The proposal is to be used for the purpose of a call centre and the plans do not show the infrastructure to enable it to be used for that purpose, including the cabling and phones.
A call centre is out of character with the established character in Milsons Point. The approval of the application would set a precedent for the erosion of the amenity of the area.
Lot 148 is underground. Lot 148 can only be accessed by the lifts and the lifts were designed to provide access for the residents in the high rise. The burden on the existing lifts will increase significantly if 50 additional people are using them each day.
The three existing commercial/retail premises within The Colonnades all have external access for staff and the public.
The fire exit measures are inadequate. The proposal relies on a fire exit to the pool which is part of the common property.
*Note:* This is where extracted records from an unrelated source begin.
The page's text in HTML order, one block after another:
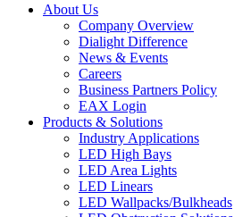
About Us
Company Overview
Dialight Difference
News & Events
Careers
Business Partners Policy
EAX Login
Products & Solutions
Industry Applications
LED High Bays
LED Area Lights
LED Linears
LED Wallpacks/Bulkheads
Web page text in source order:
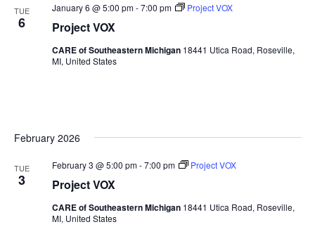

Access to lot 148 via the residential foyer and lift core is unacceptable as it will compromise the security of apartments that can be accessed from the foyer and car park. The proposal increases the risk of theft and property damage within the existing building.
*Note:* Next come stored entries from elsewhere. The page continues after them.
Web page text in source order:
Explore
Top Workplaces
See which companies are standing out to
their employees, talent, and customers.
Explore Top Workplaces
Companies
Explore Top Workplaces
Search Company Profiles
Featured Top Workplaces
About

The proposal will generate rubbish that must be removed via the lift.
[4]
Expert evidence
The applicant relied on the expert evidence of Brett Daintry (planning and building surveying). The Council relied on the expert evidence of George Youhanna (planning) and Long Huynh (building surveying). The owners corporation relied on the evidence of Scott Barwick (planning) and Allan Harriman (building surveying).
[5]
Building Surveying
The building surveying experts agreed that the existing works undertaken within lot 148 provide sufficient facilities to allow lot 148 to be used as a Class 5 Building pursuant to the National Construction Code's performance and minimum technical requirements for new building work and that lot 148 is fit for occupation and use as an office. The experts agreed that there are no matters under Section F of the Building Code of Australia 2019 that would warrant the Council issuing an order.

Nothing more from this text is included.